Философа возмущает, когда неутомимое желание творить добро увязывается с Богом. «Выбирая человека своим ближним, своим братом, – мы хотим, чтобы тот жил и не умирал, – пояснил он. – Как может само это желание приписываться Всевышнему, который «зовет нас к себе», или тем самым подталкивает к смерти. С самого начала Бог в своей онтологической основе содержит смерть нашу. Когда же выбираешь кого-то своим ближним, как бы говоришь ему: ты не должен умирать. В добре заключена боль по поводу кончины человека. Добро есть борьба за то, чтобы другой не умирал, борьба с тем, кто пытается убить его. Желать добра другим значит желать, чтобы они не умирали. И только это. Как можно примирять добро с Богом, который и есть сама смерть».
Полемика между кардиналом и писателем вызвала свои наполненные мыслями чувства у журналиста Эудженио Скальфари. Он сразу пояснил, что для него история христианства, хотя и сотворившего много хорошего, насквозь пропитана насилием церкви. По его мнению, никакая связь с Абсолютом не могла помешать сделать саму мораль понятием весьма относительным. Сжечь на костре ведьму или еретика, например, не считалось грехом, тем более преступлением, на протяжении почти тысячи лет существования католицизма. Наоборот, варварство, нарушавшее основополагающую заповедь любви к ближнему, совершалось во имя все той же христианской религии и морали. Иисус отказался забрасывать камнями согрешившую женщину, ибо его мораль действительно основывалась на любви к человеку. Церковники предложили свою интерпретацию, открыв дорогу убийствам и преступлениям. Произошло это не по трагическому неведению отдельных личностей, а по соображениям принципиальным, служившим церкви духовной опорой в течение многих столетий.
В чем же тогда основа морали, которая позволила бы верующим и неверующим признать друг друга? Скальфари видит ее в биологической принадлежности людей к одному общему роду. Ему представляется, что в любом из нас уживаются вместе два главных инстинкта самосохранения – отдельной личности и всего рода человеческого. Первый открывает путь эгоизму разумно необходимому и позитивному до того, как эгоизм этот перейдет определенную границу и станет разрушительным для общества. Второй оставляет место моральному чувству, или необходимости сопереживать чужому страданию, способствовать общему благу. Каждый индивид имеет дело с этими двумя глубоко заложенными биологическими инстинктами, опираясь на свой собственный интеллект. Нормы же морали и поведения могут меняться под влиянием меняющейся реальности, но в одном постоянны: моральны они лишь тогда, когда, выйдя за пределы личного, способствуют общему благополучию.

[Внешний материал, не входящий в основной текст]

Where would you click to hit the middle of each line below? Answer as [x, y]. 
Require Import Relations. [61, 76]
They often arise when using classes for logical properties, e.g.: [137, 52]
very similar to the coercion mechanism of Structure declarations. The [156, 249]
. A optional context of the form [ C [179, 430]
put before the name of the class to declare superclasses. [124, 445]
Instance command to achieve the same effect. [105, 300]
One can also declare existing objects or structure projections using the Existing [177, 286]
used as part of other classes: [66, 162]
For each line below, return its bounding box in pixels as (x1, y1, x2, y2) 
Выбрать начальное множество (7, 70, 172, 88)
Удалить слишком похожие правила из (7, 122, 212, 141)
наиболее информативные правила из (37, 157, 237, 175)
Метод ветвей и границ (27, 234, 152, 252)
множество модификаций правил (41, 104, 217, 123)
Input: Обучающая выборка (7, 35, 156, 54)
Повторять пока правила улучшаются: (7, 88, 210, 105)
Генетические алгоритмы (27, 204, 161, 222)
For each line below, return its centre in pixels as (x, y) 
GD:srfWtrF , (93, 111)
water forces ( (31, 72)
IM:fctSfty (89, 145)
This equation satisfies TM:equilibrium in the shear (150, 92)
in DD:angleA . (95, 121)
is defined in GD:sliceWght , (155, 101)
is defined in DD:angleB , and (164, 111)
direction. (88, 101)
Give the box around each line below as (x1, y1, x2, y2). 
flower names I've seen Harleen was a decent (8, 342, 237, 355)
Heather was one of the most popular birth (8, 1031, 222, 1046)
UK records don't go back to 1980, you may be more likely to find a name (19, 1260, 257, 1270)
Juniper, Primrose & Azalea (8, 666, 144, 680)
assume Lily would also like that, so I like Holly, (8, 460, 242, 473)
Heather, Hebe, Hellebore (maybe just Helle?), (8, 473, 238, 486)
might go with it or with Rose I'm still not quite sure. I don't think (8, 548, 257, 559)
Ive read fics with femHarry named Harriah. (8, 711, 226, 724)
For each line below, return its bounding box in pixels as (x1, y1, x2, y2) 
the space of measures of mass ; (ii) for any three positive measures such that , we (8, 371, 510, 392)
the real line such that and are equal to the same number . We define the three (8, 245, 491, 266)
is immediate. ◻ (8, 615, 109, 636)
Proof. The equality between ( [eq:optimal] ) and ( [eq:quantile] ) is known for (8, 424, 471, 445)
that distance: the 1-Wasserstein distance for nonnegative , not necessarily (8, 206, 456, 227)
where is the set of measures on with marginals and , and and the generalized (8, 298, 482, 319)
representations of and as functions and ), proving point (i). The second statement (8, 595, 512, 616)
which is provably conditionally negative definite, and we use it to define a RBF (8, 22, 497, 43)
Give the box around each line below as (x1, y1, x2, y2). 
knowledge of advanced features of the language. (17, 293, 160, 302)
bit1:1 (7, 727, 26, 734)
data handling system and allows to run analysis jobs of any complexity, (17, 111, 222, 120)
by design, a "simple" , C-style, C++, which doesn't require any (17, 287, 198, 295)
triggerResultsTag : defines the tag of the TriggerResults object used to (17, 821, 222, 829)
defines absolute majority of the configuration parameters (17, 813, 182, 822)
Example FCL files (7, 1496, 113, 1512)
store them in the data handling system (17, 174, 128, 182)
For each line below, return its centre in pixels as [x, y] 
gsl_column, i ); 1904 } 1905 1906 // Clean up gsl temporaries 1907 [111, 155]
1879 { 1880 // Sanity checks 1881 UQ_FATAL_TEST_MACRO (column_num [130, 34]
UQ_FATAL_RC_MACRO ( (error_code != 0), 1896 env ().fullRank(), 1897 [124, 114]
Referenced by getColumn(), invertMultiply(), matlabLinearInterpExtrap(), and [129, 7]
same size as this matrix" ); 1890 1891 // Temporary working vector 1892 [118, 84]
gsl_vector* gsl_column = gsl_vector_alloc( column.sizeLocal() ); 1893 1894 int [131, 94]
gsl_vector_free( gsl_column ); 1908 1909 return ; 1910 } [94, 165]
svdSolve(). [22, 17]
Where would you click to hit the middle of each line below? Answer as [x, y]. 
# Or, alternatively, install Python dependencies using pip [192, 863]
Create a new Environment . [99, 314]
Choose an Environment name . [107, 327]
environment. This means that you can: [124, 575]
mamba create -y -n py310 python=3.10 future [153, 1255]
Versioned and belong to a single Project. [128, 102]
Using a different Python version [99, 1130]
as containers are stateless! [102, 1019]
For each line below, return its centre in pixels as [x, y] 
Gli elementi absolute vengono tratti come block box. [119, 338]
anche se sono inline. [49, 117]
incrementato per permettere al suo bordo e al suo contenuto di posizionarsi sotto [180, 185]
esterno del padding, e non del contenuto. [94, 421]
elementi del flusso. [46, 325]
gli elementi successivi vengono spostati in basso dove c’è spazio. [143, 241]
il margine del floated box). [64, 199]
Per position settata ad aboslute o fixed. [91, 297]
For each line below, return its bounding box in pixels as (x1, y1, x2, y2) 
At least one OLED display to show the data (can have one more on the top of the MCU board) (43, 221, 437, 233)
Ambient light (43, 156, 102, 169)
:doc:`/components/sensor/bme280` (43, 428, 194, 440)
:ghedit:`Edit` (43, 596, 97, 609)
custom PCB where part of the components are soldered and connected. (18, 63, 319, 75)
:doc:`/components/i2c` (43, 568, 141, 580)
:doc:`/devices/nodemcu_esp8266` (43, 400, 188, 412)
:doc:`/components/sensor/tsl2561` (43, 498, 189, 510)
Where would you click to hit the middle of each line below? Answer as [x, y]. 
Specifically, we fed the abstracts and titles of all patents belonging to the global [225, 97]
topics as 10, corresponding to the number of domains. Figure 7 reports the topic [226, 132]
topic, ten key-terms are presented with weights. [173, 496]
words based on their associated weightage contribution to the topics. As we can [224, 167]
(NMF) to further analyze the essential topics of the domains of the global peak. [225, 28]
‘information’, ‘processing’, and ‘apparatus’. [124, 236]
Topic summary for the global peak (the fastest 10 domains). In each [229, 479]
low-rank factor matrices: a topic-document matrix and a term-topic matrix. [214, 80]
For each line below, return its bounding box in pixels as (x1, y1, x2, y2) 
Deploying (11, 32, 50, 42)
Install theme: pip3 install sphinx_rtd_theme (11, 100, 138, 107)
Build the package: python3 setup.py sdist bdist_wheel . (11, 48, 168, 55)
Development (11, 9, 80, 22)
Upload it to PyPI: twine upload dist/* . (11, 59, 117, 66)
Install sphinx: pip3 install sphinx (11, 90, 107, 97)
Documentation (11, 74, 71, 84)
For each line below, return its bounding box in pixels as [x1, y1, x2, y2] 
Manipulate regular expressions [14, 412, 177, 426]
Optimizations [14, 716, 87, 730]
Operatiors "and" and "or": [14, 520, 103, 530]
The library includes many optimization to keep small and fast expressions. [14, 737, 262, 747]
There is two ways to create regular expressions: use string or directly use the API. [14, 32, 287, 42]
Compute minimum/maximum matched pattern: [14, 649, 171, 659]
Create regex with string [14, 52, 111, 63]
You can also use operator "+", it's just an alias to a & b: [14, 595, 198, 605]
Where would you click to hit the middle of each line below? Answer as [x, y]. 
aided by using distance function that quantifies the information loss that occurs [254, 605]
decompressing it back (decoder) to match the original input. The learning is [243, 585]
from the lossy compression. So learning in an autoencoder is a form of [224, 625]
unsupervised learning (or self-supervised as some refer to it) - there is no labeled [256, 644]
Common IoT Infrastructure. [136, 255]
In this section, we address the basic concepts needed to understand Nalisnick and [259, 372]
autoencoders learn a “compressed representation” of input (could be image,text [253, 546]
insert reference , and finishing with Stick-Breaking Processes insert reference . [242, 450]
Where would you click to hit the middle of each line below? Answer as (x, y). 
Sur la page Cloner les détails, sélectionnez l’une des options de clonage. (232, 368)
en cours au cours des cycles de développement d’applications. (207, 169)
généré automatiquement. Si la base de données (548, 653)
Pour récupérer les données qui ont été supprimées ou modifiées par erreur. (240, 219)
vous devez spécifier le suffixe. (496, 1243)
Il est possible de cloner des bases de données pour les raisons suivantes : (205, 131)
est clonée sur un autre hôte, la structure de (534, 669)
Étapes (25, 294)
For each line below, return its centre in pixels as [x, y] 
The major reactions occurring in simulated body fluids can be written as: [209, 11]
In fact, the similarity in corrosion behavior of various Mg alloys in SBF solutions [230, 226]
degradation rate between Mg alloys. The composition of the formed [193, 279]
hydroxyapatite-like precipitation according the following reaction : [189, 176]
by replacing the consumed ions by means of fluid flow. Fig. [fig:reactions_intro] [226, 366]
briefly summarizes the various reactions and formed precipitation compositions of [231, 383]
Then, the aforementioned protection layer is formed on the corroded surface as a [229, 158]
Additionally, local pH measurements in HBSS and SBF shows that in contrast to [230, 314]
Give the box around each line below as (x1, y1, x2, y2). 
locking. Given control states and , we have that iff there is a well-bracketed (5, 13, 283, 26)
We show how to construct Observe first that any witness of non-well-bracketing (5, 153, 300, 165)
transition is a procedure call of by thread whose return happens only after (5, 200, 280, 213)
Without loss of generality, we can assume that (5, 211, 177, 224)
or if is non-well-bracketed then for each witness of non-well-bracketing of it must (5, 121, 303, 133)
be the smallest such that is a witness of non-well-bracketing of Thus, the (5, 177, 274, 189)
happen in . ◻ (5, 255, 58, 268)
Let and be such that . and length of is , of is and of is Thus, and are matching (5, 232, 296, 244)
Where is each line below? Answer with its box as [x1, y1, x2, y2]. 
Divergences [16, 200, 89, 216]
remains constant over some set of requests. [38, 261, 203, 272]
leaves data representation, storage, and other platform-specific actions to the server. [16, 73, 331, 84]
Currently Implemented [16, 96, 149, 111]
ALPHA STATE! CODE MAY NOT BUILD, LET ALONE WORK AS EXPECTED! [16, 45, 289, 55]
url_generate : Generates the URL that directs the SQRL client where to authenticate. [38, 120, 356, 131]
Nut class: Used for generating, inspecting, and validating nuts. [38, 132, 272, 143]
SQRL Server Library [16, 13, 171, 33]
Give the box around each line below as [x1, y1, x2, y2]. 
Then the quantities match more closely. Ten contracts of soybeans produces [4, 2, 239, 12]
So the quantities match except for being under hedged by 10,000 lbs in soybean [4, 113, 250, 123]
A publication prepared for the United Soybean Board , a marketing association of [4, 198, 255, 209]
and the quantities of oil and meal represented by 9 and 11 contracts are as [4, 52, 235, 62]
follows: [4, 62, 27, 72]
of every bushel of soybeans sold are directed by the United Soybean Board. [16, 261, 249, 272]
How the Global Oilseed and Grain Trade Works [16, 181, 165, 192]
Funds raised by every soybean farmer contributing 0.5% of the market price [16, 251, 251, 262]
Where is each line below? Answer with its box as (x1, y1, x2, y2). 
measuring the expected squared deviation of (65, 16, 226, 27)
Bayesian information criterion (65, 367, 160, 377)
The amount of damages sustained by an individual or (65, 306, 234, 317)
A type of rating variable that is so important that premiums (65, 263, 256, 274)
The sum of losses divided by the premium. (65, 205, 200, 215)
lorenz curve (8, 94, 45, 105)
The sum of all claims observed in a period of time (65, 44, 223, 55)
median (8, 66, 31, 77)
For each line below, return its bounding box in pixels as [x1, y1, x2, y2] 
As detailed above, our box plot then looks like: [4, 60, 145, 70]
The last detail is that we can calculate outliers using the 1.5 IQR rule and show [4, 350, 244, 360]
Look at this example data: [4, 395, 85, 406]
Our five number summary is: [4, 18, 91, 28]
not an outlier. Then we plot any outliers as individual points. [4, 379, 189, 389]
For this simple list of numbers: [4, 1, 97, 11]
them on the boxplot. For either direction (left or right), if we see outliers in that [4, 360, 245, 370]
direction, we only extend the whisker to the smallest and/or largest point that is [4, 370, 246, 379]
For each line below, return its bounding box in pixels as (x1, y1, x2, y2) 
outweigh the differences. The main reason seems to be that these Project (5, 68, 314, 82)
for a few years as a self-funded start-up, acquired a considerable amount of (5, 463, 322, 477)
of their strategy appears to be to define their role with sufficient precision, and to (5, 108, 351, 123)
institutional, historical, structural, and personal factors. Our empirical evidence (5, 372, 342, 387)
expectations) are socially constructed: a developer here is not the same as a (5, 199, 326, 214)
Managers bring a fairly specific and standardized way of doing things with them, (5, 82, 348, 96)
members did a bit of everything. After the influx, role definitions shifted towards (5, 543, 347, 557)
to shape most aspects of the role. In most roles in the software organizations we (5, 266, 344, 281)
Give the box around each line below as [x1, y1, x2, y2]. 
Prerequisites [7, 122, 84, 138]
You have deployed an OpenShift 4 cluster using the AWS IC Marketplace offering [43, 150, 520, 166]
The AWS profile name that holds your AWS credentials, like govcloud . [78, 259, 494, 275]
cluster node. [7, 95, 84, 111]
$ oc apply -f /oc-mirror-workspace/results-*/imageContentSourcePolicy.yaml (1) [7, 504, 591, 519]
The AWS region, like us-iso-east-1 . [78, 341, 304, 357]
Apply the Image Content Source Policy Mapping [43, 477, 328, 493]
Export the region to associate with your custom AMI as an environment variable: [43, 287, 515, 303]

«Я не доверяю такому Абсолюту, который диктует заповеди и порождает институты, призванные строго следить за их выполнением, должной интерпретацией и превращением в святыни, – писал журналист. – История, уважаемый кардинал Мартини, включая историю ордена иезуитов, к которому Вы принадлежите, дает мне основания для сомнений. Поэтому лучше оставить в стороне метафизику и трансцендентальное, если мы хотим вместе возродить потерянную мораль. Давайте признаем оральную ценность общего блага и сопереживания в самом высоком значении слов. Давайте осуществлять это на практике до конца и делать не для премий или во избежание наказания, а просто следуя инстинкту, который происходит из нашего общего человеческого корня и генетического кода»…
От себя позволю лишь краткий комментарий. Хитроумна и жестока католическая вера. Хитроумна и жестока в своей иезуитской диалектике, выработанной наставниками-мечтателями о потустороннем мире и большими любителями богатых вдов. Пытаясь стать святыми на чужих прегрешениях, как же тонко они обыгрывают ограниченные возможности разума, прекрасно сознавая при этом, что верят в абсурд. Религиозные догматы сознательно ими ставятся за пределами познания. И вся эта химера действует на них столь обольстительно, что ради спасения своей души они готовы даже жертвовать мирскими благами для себя лично – на всякий случай.
Бывает же, ищешь по всему Мадриду нужную тебе книгу, нигде ее нет, а сам автор, оказывается, живет в том же доме, что и ты. Такое случилось у меня с Франциско Лопесом-Сейване, испанским востоковедом, которого я знал по его исследованиям «Против монополии Бога», «Кандидаты на сожжение», «Путешествие в тишину»… И вот, наконец-то, мы встретились у него на застекленной веранде, но с видом уже не на площадь Хуана де Лакоссы, а на улицу Потоси.
Как-то само собой получилось, что разговор начался с «доктрины предопределения судьбы», согласно которой Всевышний якобы выбирает для спасения тех людей, чьи заслуги ему «известны заранее». То есть он уже как бы все про всех решил, чья душа спасется, а кто понесет наказание в загробном мире.